Archive for August, 2009
Thursday, August 20th, 2009
There has been a lot of discussion lately on what the city should be requiring from large real estate deals that involve public subsidies. Fortunately, the same discussion is happening all over the globe. Cites, regions, states and even counties are looking at opportunities to create real economic growth. In the “Research Triangle” of North Carolina, businesses are developing their own way to promote a sustainable economy based on profit, people and planet. This is a voluntary initiative that is being sponsored by their own Chamber of Commerce as a model that is pro-business.
Pittsburgh does not compete with our suburbs – we compete with other regions. We need to expect more from government than real estate development – we need real economic development. When it comes to using our scarce incentives and grants, we need to expect more than just profits for land developers. We need a new economic development plan in Pittsburgh that guarantees that publicly subsidized developments improve the public. Pittsburgh needs to become a leader in Triple Bottom Line economics and sustainable growth. By assuring these principles we will minimize negative outcomes to communities and the environment. We will invest in projects that invest in people and the industries that will rebuild our region. And, we will end the cycle of using tax dollars to simply develop land.
The business community of North Carolina’s Research Triangle understand that the model of economic growth and sustainability is vastly different than it was in the 1950s. It is time for Pittsburgh to make this transition for all publicly subsidized projects and enable our new economy to prosper – for everyone.
Wednesday, August 12th, 2009
#1 – What is the Genuine Progress Index?
The Genuine Progress Index is holistic measurement tool used by communities to determine the real detriments and benefits of economic activity. The characteristics of the GPI create a system that has the ability to converge environmental, social, and economic impacts into one measurement, as it counts any harmful activities as negative, and any beneficial activities as positive.
Ron Colman, the Executive Direct of GPI Atlantic says that “In the Genuine Progress Index, we see the economy serving social goals, and we see human society as completely dependent on an encompassing ecosystem.”

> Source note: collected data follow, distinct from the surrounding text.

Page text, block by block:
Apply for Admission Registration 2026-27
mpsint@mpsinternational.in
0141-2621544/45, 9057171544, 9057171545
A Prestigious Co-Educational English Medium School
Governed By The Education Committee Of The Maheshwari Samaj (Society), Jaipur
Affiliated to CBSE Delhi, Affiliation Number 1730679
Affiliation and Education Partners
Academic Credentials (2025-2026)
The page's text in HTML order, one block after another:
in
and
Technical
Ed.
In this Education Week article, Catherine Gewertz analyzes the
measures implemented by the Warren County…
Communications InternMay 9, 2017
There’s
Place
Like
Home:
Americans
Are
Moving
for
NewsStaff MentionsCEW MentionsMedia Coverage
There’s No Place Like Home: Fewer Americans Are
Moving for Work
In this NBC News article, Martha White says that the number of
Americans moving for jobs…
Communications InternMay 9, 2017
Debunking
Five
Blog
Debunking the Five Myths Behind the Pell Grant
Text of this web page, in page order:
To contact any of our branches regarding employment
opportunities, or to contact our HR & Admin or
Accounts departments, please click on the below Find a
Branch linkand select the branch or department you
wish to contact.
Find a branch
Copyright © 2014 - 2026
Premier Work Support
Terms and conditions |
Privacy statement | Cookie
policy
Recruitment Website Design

GPI is valued by Nova Scotia for several reasons. First, they believe that it will allow them to make better decisions for the future. They also believe it is beneficial to place a value on things that are believed to be important, such as a clean environment and health, and place a negative value on things that negatively impact us, such as pollution.

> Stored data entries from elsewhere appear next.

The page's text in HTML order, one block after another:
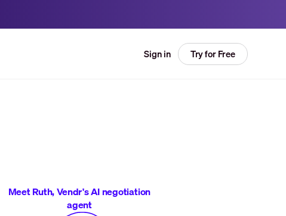
Sign in Try for Free
Meet Ruth, Vendr's AI negotiation
agent
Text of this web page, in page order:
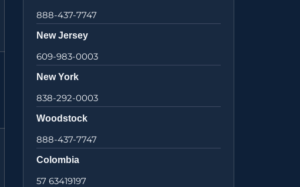
888-437-7747
New Jersey
609-983-0003
New York
838-292-0003
Woodstock
888-437-7747
Colombia
57 63419197
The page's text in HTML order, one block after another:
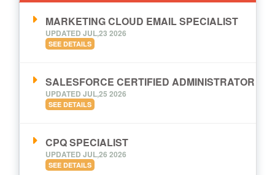
MARKETING CLOUD EMAIL SPECIALIST
UPDATED JUL,23 2026
SEE DETAILS
SALESFORCE CERTIFIED ADMINISTRATOR
UPDATED JUL,25 2026
SEE DETAILS
CPQ SPECIALIST
UPDATED JUL,26 2026
SEE DETAILS
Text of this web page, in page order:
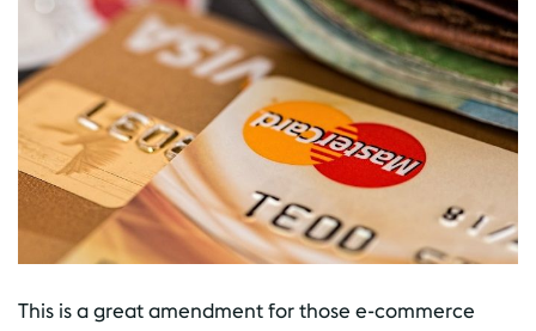
This is a great amendment for those e-commerce
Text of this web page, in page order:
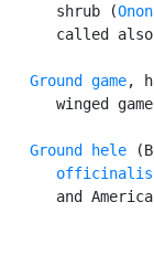
      shrub (
      called also
Ground game,
winged
Ground hele
      officinalis
and
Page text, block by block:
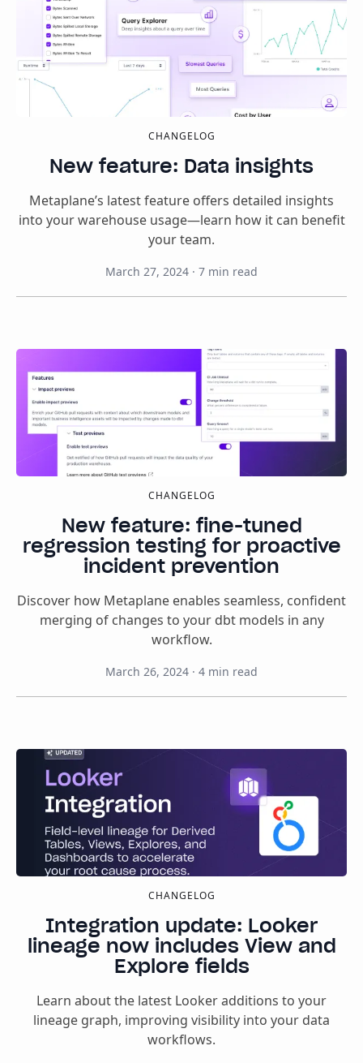
CHANGELOG
New feature: Data insights
Metaplane’s latest feature offers detailed insights
into your warehouse usage—learn how it can benefit
your team.
March 27, 2024 · 7 min read
CHANGELOG
New feature: fine-tuned
regression testing for proactive
incident prevention
Discover how Metaplane enables seamless, confident
merging of changes to your dbt models in any
workflow.
March 26, 2024 · 4 min read
CHANGELOG
Integration update: Looker
lineage now includes View and
Explore fields
Learn about the latest Looker additions to your
lineage graph, improving visibility into your data
workflows.
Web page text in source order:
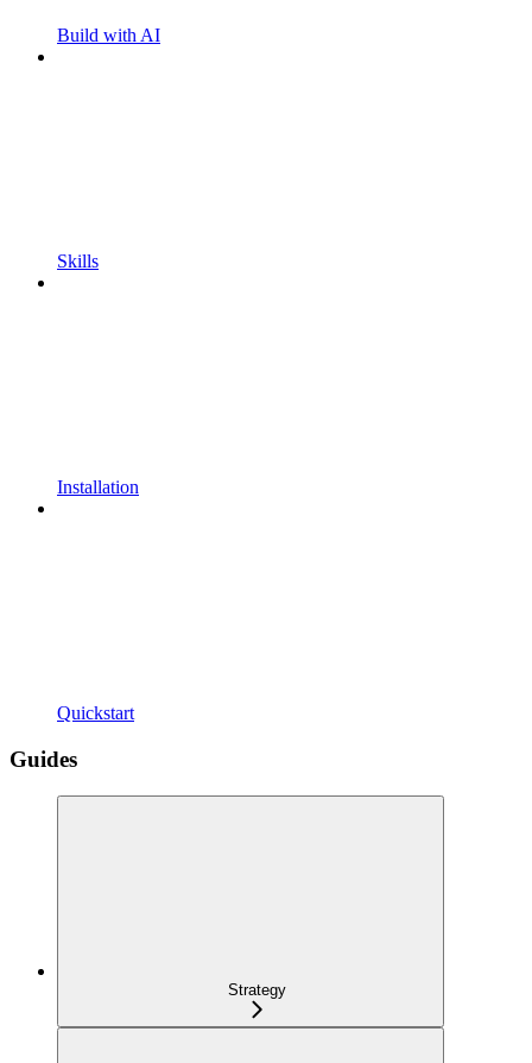
Build with AI
Skills
Installation
Quickstart
Guides
Strategy
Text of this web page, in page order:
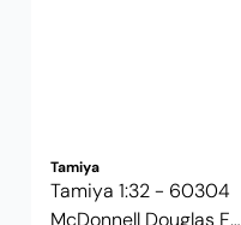
Tamiya
Tamiya 1:32 - 60304
McDonnell Douglas F-

Watch the video to learn more about the GPI system and it’s benefits.
#2 – A Class Act
Making Nova Scotia (and Pittsburgh) proud!
Monday, August 3rd, 2009
The Triple Bottom Line practice relies upon three main areas of focus that, when successfully implemented together, work to achieve the ultimate goal of sustainability. These areas are the social, environmental, and economic, or in other words, the people, planet, and profit.
- People – A company that follows the principles of the Triple Bottom Line works to ensure that their development has a positive impact upon the people with which it interacts. It would ultimately give back to the community, and be sure to never exploit or endanger any group of people. For example, an operation that follows the Triple Bottom Line would never use child labor, and would ensure safe working conditions and fair working hours.

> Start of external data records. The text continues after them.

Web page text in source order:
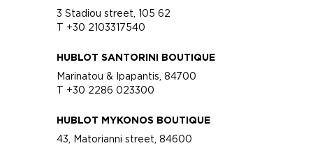
3 Stadiou street, 105 62
T +30 2103317540
HUBLOT SANTORINI BOUTIQUE
Marinatou & Ipapantis, 84700
T +30 2286 023300
HUBLOT MYKONOS BOUTIQUE
43, Matorianni street, 84600
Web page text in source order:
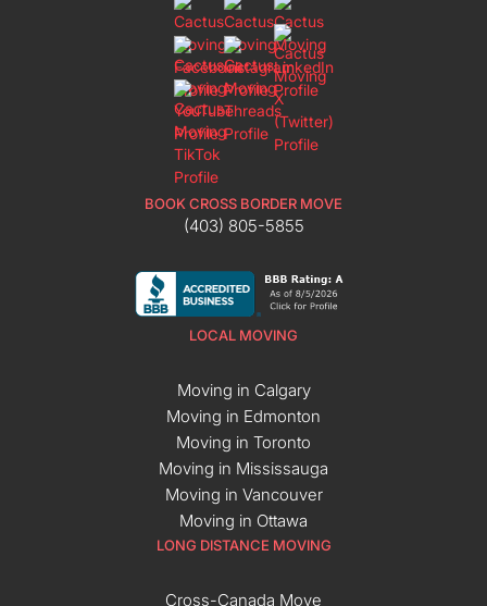
BOOK CROSS BORDER MOVE
(403) 805-5855
LOCAL MOVING
Moving in Calgary
Moving in Edmonton
Moving in Toronto
Moving in Mississauga
Moving in Vancouver
Moving in Ottawa
LONG DISTANCE MOVING
Cross-Canada Move
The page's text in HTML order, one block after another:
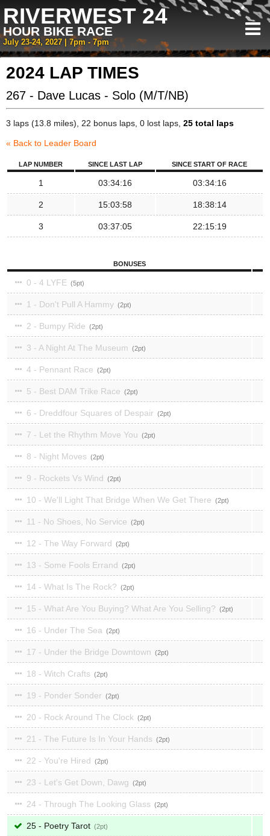
RIVERWEST 24
HOUR BIKE RACE
July 23-24, 2027 | 7pm - 7pm
2024 LAP TIMES
267 - Dave Lucas - Solo (M/T/NB)
3 laps (13.8 miles), 22 bonus laps, 0 lost laps, 25 total laps
« Back to Leader Board
LAP NUMBER SINCE LAST LAP SINCE START OF RACE
1 03:34:16 03:34:16
2 15:03:58 18:38:14
3 03:37:05 22:15:19
BONUSES
0 - 4 LYFE 5
1 - Don't Pull A Hammy 2
2 - Bumpy Ride 2
3 - A Night At The Museum 2
4 - Pennant Race 2
5 - Best DAM Trike Race 2
6 - Dreddfour Squares of Despair 2
7 - Let the Rhythm Move You 2
8 - Night Moves 2
9 - Rockets Vs Wind 2
10 - We'll Light That Bridge When We Get There 2
11 - No Shoes, No Service 2
12 - The Way Forward 2
13 - Some Fools Errand 2
14 - What Is The Rock? 2
15 - What Are You Buying? What Are You Selling? 2
16 - Under The Sea 2
17 - Under the Bridge Downtown 2
18 - Witch Crafts 2
19 - Ponder Sonder 2
20 - Rock Around The Clock 2
21 - The Future Is In Your Hands 2
22 - You're Hired 2
23 - Let's Get Down, Dawg 2
24 - Through The Looking Glass 2
25 - Poetry Tarot 2

- Planet – A focus on environmentally sustainable practices is an essential component in the Triple Bottom Line. Energy use and ecological footprint are carefully monitored, and reduced in any way possible. The company would work to reduce the impact of their waste, and be cautious about the amount of resources consumed. The “cradle to grave” process of manufacturing is also a very important idea for this aspect of the Triple Bottom Line. Triple Bottom Line companies would not produce anything that was harmful to society, such as toxic chemicals.
- Profit – Traditionally, profit is seen as the benefit that the company receives from it’s business practices, the main objective of their actions. However, in a Triple Bottom Line business practice, profit is measured not only by the money made for the company, but by a lasting positive role in the economic community they are a part of.
A focus on all three of these aspects by a business is essential to achieve a Triple Bottom Line business practice. All three of these elements work to bring business interests and social interests together, making developments positive for both those inside the business, and in the surrounding community.